The concluding section of Secular/Sacred examines functional objects as well as depictions of “secular” scenes dealing with commerce and luxury goods. Beginning in the eleventh century a new economy centering around coinage, commerce, and the banking trade began to develop and came to dominate the secular life of the later middle ages. In a Romanesque sculpture personifying avarice and manuscript illuminations this section examines the new iconography spawned by this commercial economy. The prominence of the Gospel scene of Christ’s Purification of the Temple and visions of the Last Judgment, where greed is amongst the sins most harshly punished, take on additional meanings as criticisms of the accumulation of wealth.
A second area of this section focuses on textiles and jewelry to show how piety and status came to reinforce one another and how the symbols of one became the symbols of the other. Aristocratic displays of status were shaped in important ways by the religious practices of monks while at the same time spiritual displays of professional religious (along with some of the iconography they deployed) were transformed by habits of aristocratic status display. The section also shows how textiles, in some ways, moved in the opposite direction.
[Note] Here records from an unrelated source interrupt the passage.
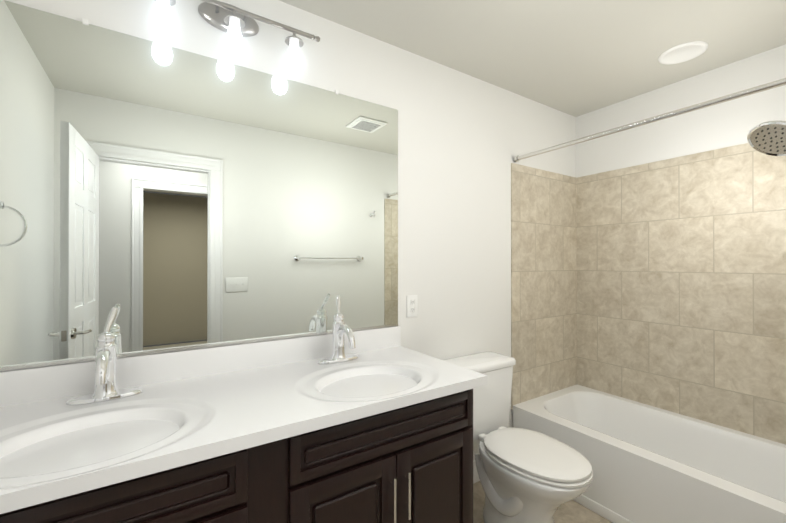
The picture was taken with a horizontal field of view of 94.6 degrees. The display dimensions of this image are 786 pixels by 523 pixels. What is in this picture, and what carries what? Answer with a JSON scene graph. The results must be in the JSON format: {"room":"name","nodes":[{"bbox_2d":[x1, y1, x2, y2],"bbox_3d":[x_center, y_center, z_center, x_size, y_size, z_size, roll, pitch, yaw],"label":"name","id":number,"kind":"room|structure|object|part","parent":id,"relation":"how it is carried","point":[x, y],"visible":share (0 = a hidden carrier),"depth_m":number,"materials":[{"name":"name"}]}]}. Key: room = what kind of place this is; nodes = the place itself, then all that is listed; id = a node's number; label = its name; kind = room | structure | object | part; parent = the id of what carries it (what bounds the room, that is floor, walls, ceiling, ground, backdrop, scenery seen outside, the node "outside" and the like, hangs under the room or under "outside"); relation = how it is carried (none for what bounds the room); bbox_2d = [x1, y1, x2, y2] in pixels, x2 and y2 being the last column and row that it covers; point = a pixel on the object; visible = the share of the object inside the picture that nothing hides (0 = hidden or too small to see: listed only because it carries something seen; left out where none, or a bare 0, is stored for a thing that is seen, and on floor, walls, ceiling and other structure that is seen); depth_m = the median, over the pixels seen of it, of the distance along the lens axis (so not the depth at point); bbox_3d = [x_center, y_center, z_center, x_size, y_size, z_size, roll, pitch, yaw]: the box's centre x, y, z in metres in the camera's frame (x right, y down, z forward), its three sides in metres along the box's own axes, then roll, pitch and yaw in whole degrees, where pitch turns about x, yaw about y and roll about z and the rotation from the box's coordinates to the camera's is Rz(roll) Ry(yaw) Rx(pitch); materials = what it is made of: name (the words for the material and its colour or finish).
{"room":"bathroom","nodes":[
{"label":"bathroom","id":0,"kind":"room"},
{"bbox_2d":[6,0,575,460],"bbox_3d":[0.015,0.105,1.947,3.490,2.440,0.120,0,0,-33],"label":"wall","id":1,"kind":"structure","parent":0,"point":[464,140],"depth_m":2.02,"materials":[{"name":"white paint"}]},
{"bbox_2d":[0,0,397,370],"bbox_3d":[-0.633,-0.234,1.445,1.574,1.129,0.009,0,0,-33],"label":"mirror","id":2,"kind":"object","parent":1,"relation":"attached to","point":[162,198],"visible":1,"depth_m":1.33,"materials":[{"name":"clear glass"}]},
{"bbox_2d":[151,0,319,74],"bbox_3d":[-0.610,-0.890,1.381,0.672,0.256,0.146,0,0,-33],"label":"sconce","id":3,"kind":"object","parent":1,"relation":"attached to","point":[235,24],"visible":1,"depth_m":1.38,"materials":[{"name":"white glass"}]},
{"bbox_3d":[-0.778,-0.819,1.227,0.068,0.113,0.068,0,0,-33],"label":"vanity light bulb","id":4,"kind":"part","parent":3,"relation":"part of","materials":[{"name":"white glass"}]},
{"bbox_3d":[-0.590,-0.819,1.351,0.068,0.113,0.068,0,0,-33],"label":"vanity light bulb","id":5,"kind":"part","parent":3,"relation":"part of","materials":[{"name":"white glass"}]},
{"bbox_3d":[-0.402,-0.818,1.474,0.068,0.113,0.068,0,0,-33],"label":"vanity light bulb","id":6,"kind":"part","parent":3,"relation":"part of","materials":[{"name":"white glass"}]},
{"bbox_2d":[407,295,417,316],"bbox_3d":[0.103,0.237,1.926,0.070,0.115,0.008,0,0,-33],"label":"electrical outlet plate","id":7,"kind":"object","parent":1,"relation":"attached to","point":[412,305],"visible":1,"depth_m":1.92,"materials":[{"name":"white plastic"}]},
{"bbox_2d":[473,460,479,483],"bbox_3d":[0.397,1.261,2.112,0.903,0.130,0.014,0,0,-33],"label":"baseboard","id":8,"kind":"structure","parent":1,"relation":"attached to","point":[475,477],"depth_m":2.15,"materials":[{"name":"white"}]},
{"bbox_2d":[511,163,576,409],"bbox_3d":[1.093,0.162,2.574,0.760,1.610,0.010,0,0,-33],"label":"wall tile","id":9,"kind":"structure","parent":1,"relation":"attached to","point":[543,284],"depth_m":2.54,"materials":[{"name":"beige tile"}]},
{"bbox_2d":[514,78,785,161],"bbox_3d":[1.234,-0.676,1.732,0.042,0.042,1.559,0,0,-33],"label":"rail","id":10,"kind":"object","parent":1,"relation":"attached to","point":[743,93],"visible":1,"depth_m":1.67,"materials":[{"name":"silver metal"}]},
{"bbox_2d":[279,0,785,116],"bbox_3d":[0.481,-1.158,1.240,3.490,0.080,1.820,0,0,-33],"label":"ceiling","id":11,"kind":"structure","parent":0,"point":[575,58],"depth_m":1.80,"materials":[{"name":"grey paint"}]},
{"bbox_2d":[658,41,707,64],"bbox_3d":[1.548,-1.111,1.939,0.210,0.008,0.210,0,0,-33],"label":"recessed light","id":12,"kind":"object","parent":11,"relation":"in","point":[681,53],"visible":1,"depth_m":1.93,"materials":[{"name":"white plastic"}]},
{"bbox_2d":[473,481,611,522],"bbox_3d":[0.481,1.362,1.231,3.490,0.080,1.820,0,0,-33],"label":"floor","id":13,"kind":"structure","parent":0,"point":[572,511],"depth_m":1.91,"materials":[{"name":"tile"}]},
{"bbox_2d":[0,295,487,522],"bbox_3d":[-0.473,0.736,1.186,1.598,1.173,0.610,0,0,-33],"label":"bathroom vanity","id":14,"kind":"object","parent":13,"relation":"on","point":[342,423],"visible":1,"depth_m":1.09,"materials":[{"name":"brown wood"}]},
{"bbox_2d":[66,307,142,404],"bbox_3d":[-0.882,0.290,1.107,0.190,0.282,0.200,0,0,-33],"label":"faucet","id":15,"kind":"object","parent":14,"relation":"on","point":[106,391],"depth_m":1.12,"materials":[{"name":"silver metal"}]},
{"bbox_2d":[318,295,357,363],"bbox_3d":[-0.212,0.291,1.546,0.190,0.282,0.200,0,0,-33],"label":"faucet","id":16,"kind":"object","parent":14,"relation":"on","point":[338,356],"depth_m":1.56,"materials":[{"name":"silver metal"}]},
{"bbox_2d":[443,351,592,522],"bbox_3d":[0.599,0.934,1.801,0.472,0.780,0.738,0,0,-33],"label":"toilet","id":17,"kind":"object","parent":13,"relation":"on","point":[528,476],"visible":0.92,"depth_m":1.70,"materials":[{"name":"white ceramic"}]},
{"bbox_2d":[513,384,785,522],"bbox_3d":[1.516,1.130,1.910,0.752,0.390,1.556,0,0,-33],"label":"bathtub","id":18,"kind":"object","parent":13,"relation":"on","point":[650,464],"visible":0.88,"depth_m":1.89,"materials":[{"name":"white ceramic"}]},
{"bbox_2d":[576,44,785,177],"bbox_3d":[1.924,0.105,2.109,0.120,2.440,1.700,0,0,-33],"label":"wall","id":19,"kind":"structure","parent":0,"point":[734,122],"depth_m":2.21,"materials":[{"name":"white paint"}]},
{"bbox_2d":[576,143,785,444],"bbox_3d":[1.836,0.161,2.123,0.010,1.610,1.580,0,0,-33],"label":"wall tile","id":20,"kind":"structure","parent":19,"relation":"attached to","point":[681,285],"depth_m":2.18,"materials":[{"name":"beige tile"}]},
{"bbox_3d":[0.947,0.100,0.525,3.250,2.440,0.120,0,0,-33],"label":"wall","id":21,"kind":"structure","parent":0,"visible":0},
{"bbox_3d":[1.953,0.157,1.261,0.760,1.610,0.010,0,0,-33],"label":"wall tile","id":22,"kind":"structure","parent":21,"relation":"attached to","visible":0},
{"bbox_2d":[747,121,785,155],"bbox_3d":[1.804,-0.604,1.485,0.177,0.251,0.521,0,0,-33],"label":"shower head","id":23,"kind":"object","parent":22,"relation":"attached to","point":[768,138],"visible":1,"depth_m":1.64}
]}
The aristocracy’s lavish use of textiles was enthusiastically imported into religious life both by laypeople and by professional religious: saints can be identified in several manuscripts by their brocade-banded costumes; bishops were buried in cloth-of-gold copes, and pious Christians, who went humbly to their graves in shrouds, were sometimes buried in winding cloths made from rare Byzantine or Arab silk. Piety could thus be marked, even symbolized by extravagance. The final area of this section examines works produced in the Islamic world. Made as accouterments for the good life, these textiles and ceramics which the wealthy and powerful enjoyed in the Islamic lands, paradoxically took on new meanings when they reached Europe, as trophies, gifts, or trade-goods, in association with Christian practices and as reliquaries for the remains of Christian saints.